• **Source records**:
━━━━━━━━━━

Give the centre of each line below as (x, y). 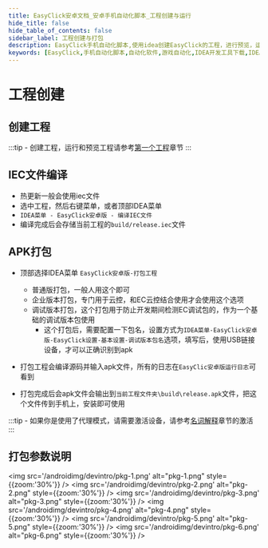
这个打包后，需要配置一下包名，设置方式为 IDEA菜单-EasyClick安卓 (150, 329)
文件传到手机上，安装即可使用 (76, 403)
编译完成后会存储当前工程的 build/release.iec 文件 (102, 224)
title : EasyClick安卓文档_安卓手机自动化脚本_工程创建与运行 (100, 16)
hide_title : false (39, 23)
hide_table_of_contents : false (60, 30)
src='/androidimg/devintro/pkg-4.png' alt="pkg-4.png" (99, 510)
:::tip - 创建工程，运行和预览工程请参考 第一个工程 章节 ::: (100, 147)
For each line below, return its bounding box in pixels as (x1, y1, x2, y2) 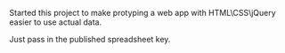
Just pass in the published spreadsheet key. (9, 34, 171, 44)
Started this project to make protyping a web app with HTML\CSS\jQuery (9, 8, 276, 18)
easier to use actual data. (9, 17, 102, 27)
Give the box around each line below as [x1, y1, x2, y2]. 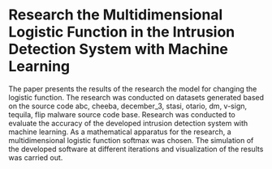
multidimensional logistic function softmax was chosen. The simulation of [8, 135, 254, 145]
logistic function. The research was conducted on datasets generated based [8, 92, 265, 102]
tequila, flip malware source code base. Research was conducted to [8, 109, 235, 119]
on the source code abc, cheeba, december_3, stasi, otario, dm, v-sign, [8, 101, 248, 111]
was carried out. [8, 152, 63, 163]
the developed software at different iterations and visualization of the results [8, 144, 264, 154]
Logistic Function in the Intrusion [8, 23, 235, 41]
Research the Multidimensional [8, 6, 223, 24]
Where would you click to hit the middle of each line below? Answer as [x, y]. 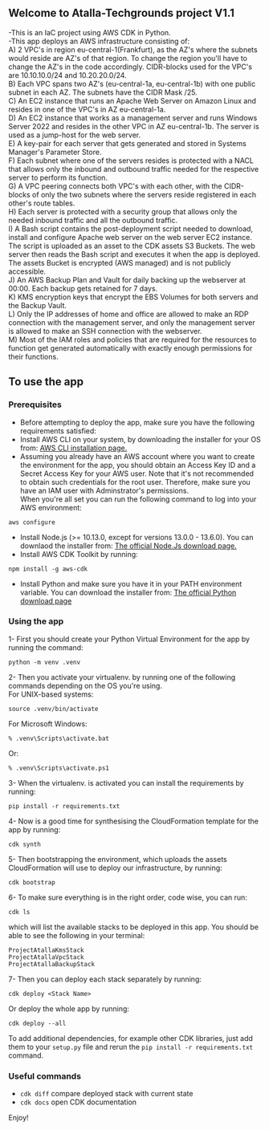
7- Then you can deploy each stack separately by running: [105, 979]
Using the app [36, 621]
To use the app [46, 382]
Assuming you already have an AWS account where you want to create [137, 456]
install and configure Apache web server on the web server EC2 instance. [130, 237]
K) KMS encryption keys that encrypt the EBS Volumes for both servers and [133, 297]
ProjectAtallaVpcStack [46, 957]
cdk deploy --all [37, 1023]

━━━━━━━━━━

• **Assigned task**:
Only the lines from the start of the material to the line with "章节 ::: (100, 147)", inclusive, belong in the answer, printed exactly and free of pictures.

• **Response for this exercise**:
Give the centre of each line below as (x, y). 
这个打包后，需要配置一下包名，设置方式为 IDEA菜单-EasyClick安卓 (150, 329)
文件传到手机上，安装即可使用 (76, 403)
编译完成后会存储当前工程的 build/release.iec 文件 (102, 224)
title : EasyClick安卓文档_安卓手机自动化脚本_工程创建与运行 (100, 16)
hide_title : false (39, 23)
hide_table_of_contents : false (60, 30)
src='/androidimg/devintro/pkg-4.png' alt="pkg-4.png" (99, 510)
:::tip - 创建工程，运行和预览工程请参考 第一个工程 章节 ::: (100, 147)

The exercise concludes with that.